そして、月に2度、館内整理の日に待っているのが楽器の掃除だ。
「ガラスケースに入れていないので、楽器にホコリがつくんです。大きくて重いものもあれば繊細な楽器もあって、神経と体力を使う仕事です。仏具用のはけでホコリをはらうなど、道具も工夫しています」
世界中の楽器が集まっているうえに、現在はもう作られていない楽器も数多くある。浜松市楽器博物館では演奏家に依頼して収蔵品の演奏を録音し、音源として残している。後世に音を残していくことも大きな役割であるからだ。

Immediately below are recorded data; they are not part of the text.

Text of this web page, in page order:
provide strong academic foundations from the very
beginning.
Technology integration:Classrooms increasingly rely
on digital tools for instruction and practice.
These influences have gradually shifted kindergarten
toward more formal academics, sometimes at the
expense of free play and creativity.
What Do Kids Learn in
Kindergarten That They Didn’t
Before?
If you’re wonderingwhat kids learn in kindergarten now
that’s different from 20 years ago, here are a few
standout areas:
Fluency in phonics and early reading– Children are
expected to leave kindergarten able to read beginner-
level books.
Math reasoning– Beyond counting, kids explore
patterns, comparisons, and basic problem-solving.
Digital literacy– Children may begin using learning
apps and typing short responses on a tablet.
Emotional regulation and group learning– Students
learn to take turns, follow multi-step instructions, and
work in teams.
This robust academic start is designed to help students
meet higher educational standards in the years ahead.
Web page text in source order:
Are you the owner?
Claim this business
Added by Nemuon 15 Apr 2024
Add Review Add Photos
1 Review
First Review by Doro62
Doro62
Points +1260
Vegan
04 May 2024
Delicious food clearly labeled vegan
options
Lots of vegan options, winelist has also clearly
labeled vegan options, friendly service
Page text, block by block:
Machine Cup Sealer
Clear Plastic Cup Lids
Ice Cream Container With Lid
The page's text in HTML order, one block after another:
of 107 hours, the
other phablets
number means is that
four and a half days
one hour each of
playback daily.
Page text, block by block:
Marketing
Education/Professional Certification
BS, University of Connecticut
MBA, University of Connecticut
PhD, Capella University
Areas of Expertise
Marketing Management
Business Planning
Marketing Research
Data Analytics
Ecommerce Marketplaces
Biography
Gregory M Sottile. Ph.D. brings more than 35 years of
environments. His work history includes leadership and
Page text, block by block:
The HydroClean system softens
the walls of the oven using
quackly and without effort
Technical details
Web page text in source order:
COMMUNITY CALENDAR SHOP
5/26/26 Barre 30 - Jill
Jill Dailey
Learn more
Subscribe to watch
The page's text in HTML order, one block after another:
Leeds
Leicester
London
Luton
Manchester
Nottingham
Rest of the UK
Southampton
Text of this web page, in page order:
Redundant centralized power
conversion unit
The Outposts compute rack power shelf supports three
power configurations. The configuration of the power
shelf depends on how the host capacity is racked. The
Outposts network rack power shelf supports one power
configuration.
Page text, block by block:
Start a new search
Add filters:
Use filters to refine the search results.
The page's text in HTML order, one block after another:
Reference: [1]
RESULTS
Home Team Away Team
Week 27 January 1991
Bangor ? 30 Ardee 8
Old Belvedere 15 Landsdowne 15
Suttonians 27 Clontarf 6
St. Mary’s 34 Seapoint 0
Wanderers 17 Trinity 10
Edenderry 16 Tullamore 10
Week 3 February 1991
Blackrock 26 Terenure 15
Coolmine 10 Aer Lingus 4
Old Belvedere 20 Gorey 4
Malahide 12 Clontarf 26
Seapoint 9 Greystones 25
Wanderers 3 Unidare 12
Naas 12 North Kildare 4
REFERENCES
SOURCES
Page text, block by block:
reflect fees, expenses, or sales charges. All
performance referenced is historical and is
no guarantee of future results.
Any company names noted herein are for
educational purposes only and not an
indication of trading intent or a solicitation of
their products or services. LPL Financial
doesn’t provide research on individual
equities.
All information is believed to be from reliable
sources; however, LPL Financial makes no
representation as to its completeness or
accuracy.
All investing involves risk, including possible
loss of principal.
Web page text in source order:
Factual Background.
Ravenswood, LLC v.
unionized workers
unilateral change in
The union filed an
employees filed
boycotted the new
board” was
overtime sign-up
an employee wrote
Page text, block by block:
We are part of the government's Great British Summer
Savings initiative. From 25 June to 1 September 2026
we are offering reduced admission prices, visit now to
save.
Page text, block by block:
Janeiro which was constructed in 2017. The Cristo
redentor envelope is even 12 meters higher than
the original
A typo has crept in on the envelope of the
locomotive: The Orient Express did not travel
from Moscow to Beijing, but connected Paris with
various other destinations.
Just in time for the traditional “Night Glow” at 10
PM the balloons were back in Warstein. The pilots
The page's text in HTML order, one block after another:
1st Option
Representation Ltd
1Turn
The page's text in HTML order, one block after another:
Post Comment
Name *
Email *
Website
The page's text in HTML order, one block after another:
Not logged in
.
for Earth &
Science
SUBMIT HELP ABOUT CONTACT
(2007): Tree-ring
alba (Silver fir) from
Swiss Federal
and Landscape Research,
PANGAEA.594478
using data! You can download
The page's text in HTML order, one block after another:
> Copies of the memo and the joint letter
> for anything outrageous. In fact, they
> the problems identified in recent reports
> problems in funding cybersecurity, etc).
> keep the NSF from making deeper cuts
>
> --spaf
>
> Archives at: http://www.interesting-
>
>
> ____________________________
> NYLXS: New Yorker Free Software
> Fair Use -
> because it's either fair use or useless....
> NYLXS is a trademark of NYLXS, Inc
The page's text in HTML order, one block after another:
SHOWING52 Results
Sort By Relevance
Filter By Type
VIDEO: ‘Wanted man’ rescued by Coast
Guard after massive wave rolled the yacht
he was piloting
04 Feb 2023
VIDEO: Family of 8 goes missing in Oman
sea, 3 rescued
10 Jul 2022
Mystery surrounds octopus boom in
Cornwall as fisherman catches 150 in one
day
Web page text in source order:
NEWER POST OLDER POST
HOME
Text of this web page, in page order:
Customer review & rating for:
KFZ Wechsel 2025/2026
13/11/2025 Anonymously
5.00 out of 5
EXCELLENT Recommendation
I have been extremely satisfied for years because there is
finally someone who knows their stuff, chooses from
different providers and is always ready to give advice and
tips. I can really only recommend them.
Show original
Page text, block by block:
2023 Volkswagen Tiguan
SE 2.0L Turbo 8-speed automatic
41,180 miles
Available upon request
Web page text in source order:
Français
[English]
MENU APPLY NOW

「先輩方の姿を見て、自分が展示品のことを理解していなければ、お客さまにも伝わらないと気づきました。さまざまな角度から情報を集め深く理解したうえで、専門の用語を知っていてもそれを使わず、誰でもわかる言葉と順序でお話しするようにと、心掛けています」
落語が好きで寄席にも足を運んでいるという松尾さん。わかりやすい言葉と緩急のあるトークで、知られざる楽器の魅力をこれからも伝えていく。
Q.学芸員の仕事の魅力は?
A.リードオルガン協会の会員の方がリードオルガンのギャラリートークを見学されていて、楽器についてお話を伺えたことがあります。私たちは多くの楽器について広く学んでいますが、ときに、造詣が深い方や専門家の方から深いお話を聞けるのも楽しみなことのひとつです。
Q.学芸員の仕事で大変なことは?
A.楽器の管理ですね。世界中から楽器が集まっていますので、楽器ごとに適した温度や湿度は違います。でも、空調は楽器ごとには変えられません。そうしたなかでコンディションをどのように整えていくのかはむずかしい課題です。また、ひび割れなどが起きた場合、オリジナルの状態を維持すべきか、修復して楽器としての機能を保つべきか、その都度悩むところです。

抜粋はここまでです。